Happy Video Game Day!

Starting September 17, teens in grades 7 through 12 can submit their video game designs to the 2013 Scholastic Art & Writing Awards. Today, however, we’re celebrating Video Game Day! Alliance staffer and avid gamer Scott Larner shares his thoughts on the importance of gaming in the following post. We hope it inspires you to submit your game!

On my sixth birthday a heavy thud on my bed woke me.  My dad was standing in my room smiling and a brand new, unopened Nintendo rested by my feet. I spent the day shooting ducks and jumping on mushrooms, and I have been playing and enjoying video games ever since.

Video Games have had a long, strange journey to prominence in our culture. Once upon a time, the common conception of a video game player was a lonely dude sitting in a dark room by himself; these days it impossible to take a fifteen-minute subway ride without seeing a kid playing a racing game on his PSP, a businessman tending to a virtual farm on his iPad, and a young lady playing word games with friends on a smart phone. Video games have become a ubiquitous and integral part of our lives, and as they continue to grow in popularity, we continue to expand what we expect of the media and how we use it in our lives.

It has been a tremendous pleasure to work with my colleagues at The Scholastic Art & Writing Awards to expand the role of our Video Game Design category over the last three years. The talent and creativity that we find in students creating games is astounding. I had the opportunity to sit in on a Video Game Design workshop for teenagers hosted by our partners at E-Line Media. Our host, Scott, started the session by pulling out little plastic baggies filled with paper clips, plastic cups, rubber bands and a host of other odds-and-ends, and asked that the assembled teams create an “analog” game out of the components. It was a lot of fun to see the designs the kids came up with: dexterity games, press-your-luck strategy games, roll-and-move adventure games.

Seeing the gaming experience extrapolated and broken down to these bare elements  helped me realize an important fact about Video Games: they are ultimately about critical thinking and problem solving. Each game is a puzzle that challenges the player to think in a new way and to come up with solutions to problems on the fly.  When the students transitioned from their knick-knacks to their computers and fired up the Gamestar Mechanic application you could feel the buzz in the room.

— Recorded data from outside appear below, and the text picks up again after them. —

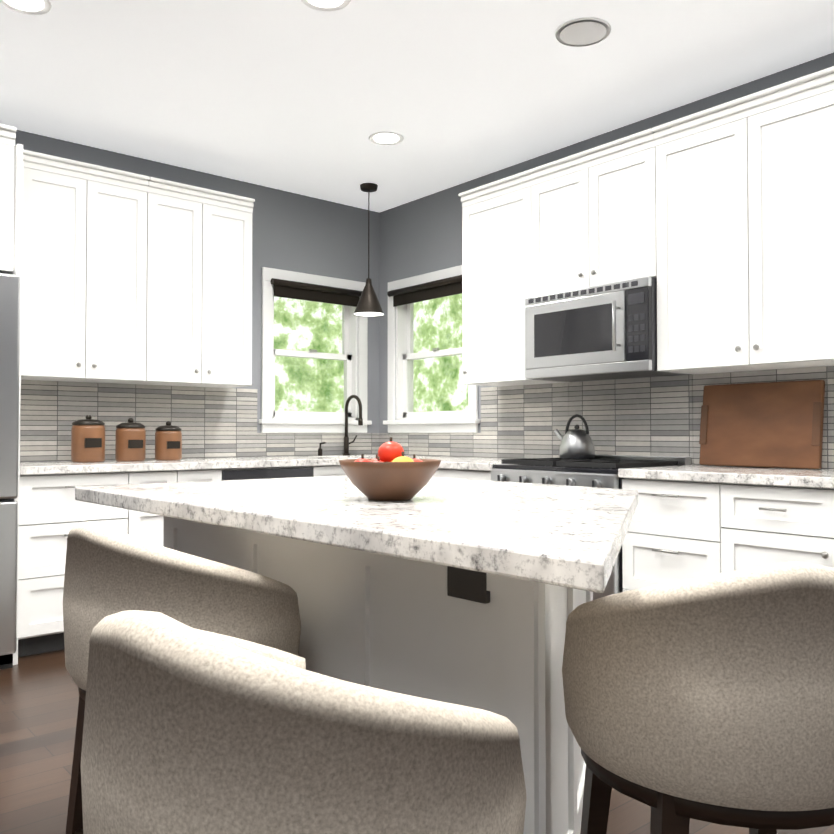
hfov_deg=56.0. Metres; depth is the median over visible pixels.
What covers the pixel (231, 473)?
dishwasher
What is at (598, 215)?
upper cabinet
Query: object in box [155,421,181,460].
canister
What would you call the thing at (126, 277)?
upper cabinet
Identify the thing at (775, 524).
base cabinet
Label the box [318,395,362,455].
faucet
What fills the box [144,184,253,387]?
upper cabinet
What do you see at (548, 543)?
island countertop
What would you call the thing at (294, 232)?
wall
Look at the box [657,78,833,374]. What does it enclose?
upper cabinet
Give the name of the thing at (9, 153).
upper cabinet
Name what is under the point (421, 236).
wall
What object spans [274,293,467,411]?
backdrop
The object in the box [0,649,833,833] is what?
floor
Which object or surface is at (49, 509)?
base cabinet
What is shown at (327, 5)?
recessed light
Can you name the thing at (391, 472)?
fruit bowl
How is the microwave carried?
attached to the upper cabinet at (598, 215)
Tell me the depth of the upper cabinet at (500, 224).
4.51 m
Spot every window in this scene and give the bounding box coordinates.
[259,267,371,432]
[383,265,479,432]
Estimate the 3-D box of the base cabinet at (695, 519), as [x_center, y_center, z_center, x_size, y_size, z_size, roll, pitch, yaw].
[1.318,0.709,3.487,0.618,0.880,0.523,1,-2,-40]
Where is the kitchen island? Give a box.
[163,523,592,833]
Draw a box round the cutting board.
[699,380,824,468]
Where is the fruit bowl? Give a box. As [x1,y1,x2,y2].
[339,437,440,500]
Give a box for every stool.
[63,521,300,833]
[81,610,526,833]
[562,561,833,833]
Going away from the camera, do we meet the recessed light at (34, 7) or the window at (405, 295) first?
the recessed light at (34, 7)
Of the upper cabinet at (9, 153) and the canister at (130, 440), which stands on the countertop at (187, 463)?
the canister at (130, 440)
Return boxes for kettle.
[554,414,594,458]
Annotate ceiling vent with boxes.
[555,17,610,46]
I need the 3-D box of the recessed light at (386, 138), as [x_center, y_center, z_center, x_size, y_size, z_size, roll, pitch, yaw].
[-0.173,-1.568,4.415,0.200,0.006,0.200,1,-2,-40]
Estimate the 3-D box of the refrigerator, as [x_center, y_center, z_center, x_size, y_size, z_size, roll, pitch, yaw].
[-2.372,0.251,3.535,0.894,1.800,0.826,1,-2,-40]
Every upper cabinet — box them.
[0,132,19,275]
[19,156,159,384]
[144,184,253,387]
[461,174,565,386]
[538,134,657,295]
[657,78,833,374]
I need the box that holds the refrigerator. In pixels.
[0,273,19,669]
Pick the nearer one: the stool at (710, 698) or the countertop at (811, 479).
the stool at (710, 698)
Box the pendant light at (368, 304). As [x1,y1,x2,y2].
[353,183,383,316]
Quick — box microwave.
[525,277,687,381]
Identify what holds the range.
on the floor
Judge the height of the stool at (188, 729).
0.900 m
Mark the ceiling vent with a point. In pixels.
(582, 31)
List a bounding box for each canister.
[71,415,104,462]
[115,418,145,460]
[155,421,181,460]
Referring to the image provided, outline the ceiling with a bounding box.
[0,0,833,212]
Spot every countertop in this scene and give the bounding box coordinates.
[20,452,424,475]
[75,475,637,606]
[364,454,530,469]
[618,466,833,489]
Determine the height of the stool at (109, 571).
0.900 m
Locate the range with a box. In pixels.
[491,454,690,599]
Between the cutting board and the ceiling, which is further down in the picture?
the cutting board
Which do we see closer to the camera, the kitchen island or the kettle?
the kitchen island
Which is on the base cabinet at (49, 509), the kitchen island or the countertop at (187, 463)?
the countertop at (187, 463)
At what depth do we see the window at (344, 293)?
5.53 m
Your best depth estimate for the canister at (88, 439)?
4.19 m
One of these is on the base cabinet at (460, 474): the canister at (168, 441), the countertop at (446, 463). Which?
the countertop at (446, 463)
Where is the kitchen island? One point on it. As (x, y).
(473, 593)
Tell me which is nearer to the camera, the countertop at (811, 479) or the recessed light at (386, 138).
the countertop at (811, 479)
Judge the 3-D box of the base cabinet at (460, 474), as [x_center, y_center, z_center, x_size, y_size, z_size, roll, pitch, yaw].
[0.442,0.730,4.523,0.618,0.880,0.614,1,-2,-40]
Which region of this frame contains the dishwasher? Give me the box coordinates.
[226,464,325,479]
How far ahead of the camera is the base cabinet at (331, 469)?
4.86 m
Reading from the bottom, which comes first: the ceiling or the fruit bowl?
the fruit bowl
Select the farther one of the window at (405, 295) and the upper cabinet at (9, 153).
the window at (405, 295)
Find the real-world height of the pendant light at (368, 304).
0.869 m
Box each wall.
[15,130,379,432]
[379,53,833,432]
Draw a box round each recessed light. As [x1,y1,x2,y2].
[0,0,51,14]
[301,0,350,11]
[369,131,403,144]
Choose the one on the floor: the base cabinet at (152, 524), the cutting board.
the base cabinet at (152, 524)
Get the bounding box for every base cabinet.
[18,472,141,656]
[142,468,225,545]
[326,464,345,475]
[432,470,490,480]
[622,478,735,591]
[736,486,833,569]
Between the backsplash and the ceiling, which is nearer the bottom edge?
the backsplash

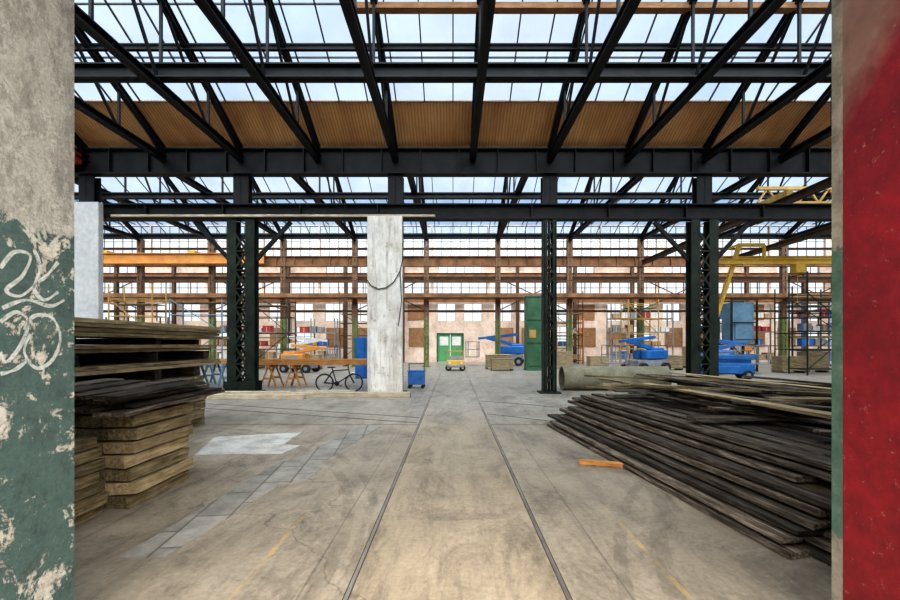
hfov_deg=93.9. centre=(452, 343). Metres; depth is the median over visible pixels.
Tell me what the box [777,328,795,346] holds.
window
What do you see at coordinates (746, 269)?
wall post
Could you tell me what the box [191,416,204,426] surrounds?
timber
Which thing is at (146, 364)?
plank
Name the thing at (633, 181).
roof truss
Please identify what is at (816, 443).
plank
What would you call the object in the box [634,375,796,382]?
plank
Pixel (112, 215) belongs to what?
batten
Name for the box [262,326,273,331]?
storage box
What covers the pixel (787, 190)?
crane
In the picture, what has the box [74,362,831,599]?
floor
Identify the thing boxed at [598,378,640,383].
plank
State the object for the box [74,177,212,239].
roof truss
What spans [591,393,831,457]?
plank
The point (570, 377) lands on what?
pipe
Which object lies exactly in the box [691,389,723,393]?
plank
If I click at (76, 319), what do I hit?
plank
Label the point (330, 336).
window
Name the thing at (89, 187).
stub
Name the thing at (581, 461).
wooden offcut
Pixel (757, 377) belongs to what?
plank
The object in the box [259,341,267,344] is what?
storage box
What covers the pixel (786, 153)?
roof truss
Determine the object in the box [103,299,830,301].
steel beam
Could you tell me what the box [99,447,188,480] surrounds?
timber
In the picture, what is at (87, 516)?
timber
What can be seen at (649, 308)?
scaffold
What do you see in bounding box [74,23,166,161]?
roof truss
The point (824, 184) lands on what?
runway
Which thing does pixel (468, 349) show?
basket
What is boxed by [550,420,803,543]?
plank
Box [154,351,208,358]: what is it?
spacer
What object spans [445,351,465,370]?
utility vehicle
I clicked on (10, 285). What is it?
graffiti
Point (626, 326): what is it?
storage box
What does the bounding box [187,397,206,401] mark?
timber
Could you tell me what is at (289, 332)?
shelf
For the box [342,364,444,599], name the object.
rail
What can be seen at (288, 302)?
scaffold
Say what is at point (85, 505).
timber
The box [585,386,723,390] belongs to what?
plank
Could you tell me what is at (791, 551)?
plank
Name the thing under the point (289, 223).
knee brace
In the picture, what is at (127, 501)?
timber
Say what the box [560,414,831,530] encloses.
plank
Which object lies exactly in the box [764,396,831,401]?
plank
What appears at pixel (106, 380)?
plank
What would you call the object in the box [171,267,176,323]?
wall post
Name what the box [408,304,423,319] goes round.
window
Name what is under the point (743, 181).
roof truss
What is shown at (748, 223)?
knee brace
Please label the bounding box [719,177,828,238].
roof truss
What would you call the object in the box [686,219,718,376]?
steel column
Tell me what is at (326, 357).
basket
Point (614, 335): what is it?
window
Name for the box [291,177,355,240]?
roof truss
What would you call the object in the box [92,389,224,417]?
plank
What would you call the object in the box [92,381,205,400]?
plank
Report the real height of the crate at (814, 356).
1.240 m
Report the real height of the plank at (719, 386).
0.042 m
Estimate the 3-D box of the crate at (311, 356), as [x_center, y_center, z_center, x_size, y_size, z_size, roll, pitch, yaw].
[-9.300,1.160,27.000,1.640,0.940,0.840,0,0,0]
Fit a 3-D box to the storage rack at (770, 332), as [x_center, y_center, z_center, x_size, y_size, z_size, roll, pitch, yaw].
[23.000,-0.820,33.950,6.080,4.900,0.980,0,0,0]
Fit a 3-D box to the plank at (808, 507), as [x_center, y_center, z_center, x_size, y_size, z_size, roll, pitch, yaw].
[2.597,1.318,5.886,0.226,0.057,5.262,0,0,-8]
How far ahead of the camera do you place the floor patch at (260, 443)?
6.73 m
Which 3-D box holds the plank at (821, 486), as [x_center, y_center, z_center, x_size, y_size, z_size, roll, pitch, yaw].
[2.971,1.250,5.307,0.250,0.047,5.458,0,0,-7]
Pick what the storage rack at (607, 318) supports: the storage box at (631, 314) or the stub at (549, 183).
the storage box at (631, 314)
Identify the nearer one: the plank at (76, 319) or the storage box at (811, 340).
the plank at (76, 319)
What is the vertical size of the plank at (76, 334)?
0.058 m
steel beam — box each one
[74,62,831,82]
[74,148,831,176]
[74,192,831,199]
[102,203,831,221]
[103,234,831,238]
[103,248,831,249]
[103,256,831,266]
[103,273,831,275]
[103,276,831,278]
[103,279,831,282]
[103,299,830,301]
[103,310,831,311]
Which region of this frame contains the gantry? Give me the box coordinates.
[719,243,831,315]
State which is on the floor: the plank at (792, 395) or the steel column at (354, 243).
the steel column at (354, 243)
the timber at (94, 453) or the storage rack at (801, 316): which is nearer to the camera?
the timber at (94, 453)
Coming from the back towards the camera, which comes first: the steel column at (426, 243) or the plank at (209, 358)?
the steel column at (426, 243)
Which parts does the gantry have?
frame
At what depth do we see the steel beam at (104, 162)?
13.88 m
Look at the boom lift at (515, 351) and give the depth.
31.44 m
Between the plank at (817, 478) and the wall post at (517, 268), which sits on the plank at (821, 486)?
the plank at (817, 478)
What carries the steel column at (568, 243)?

Their teen brains went into overdrive trying to come up with challenges and obstacles that would make their game designs both challenging and fun.

Fantasy and sports may always be central themes in video games, but here’s the insidious secret: kids (and grown men like myself) don’t come back over and over again for the sensationalist elements; we come back because of the rush we get in solving the puzzle.  Video Games reward us, immediately and enthusiastically, for “getting the answer right.” This method can and should be applied to mathematics, English literature, science, and every school subject under the sun.  Video games can deliver information to students and engage them in critical thinking, all while using a language in which they are fluent.

The Scholastic Art & Writing Awards encourages you to challenge the teen gamers you know to take the next step and start learning about how their video games are made.  As with art and writing, understanding the techniques that makes video game work can be a fascinating as playing—and it’s certainly more creative.  We can’t wait to see the new and innovative Video Game designs we receive—and I can’t wait to play them.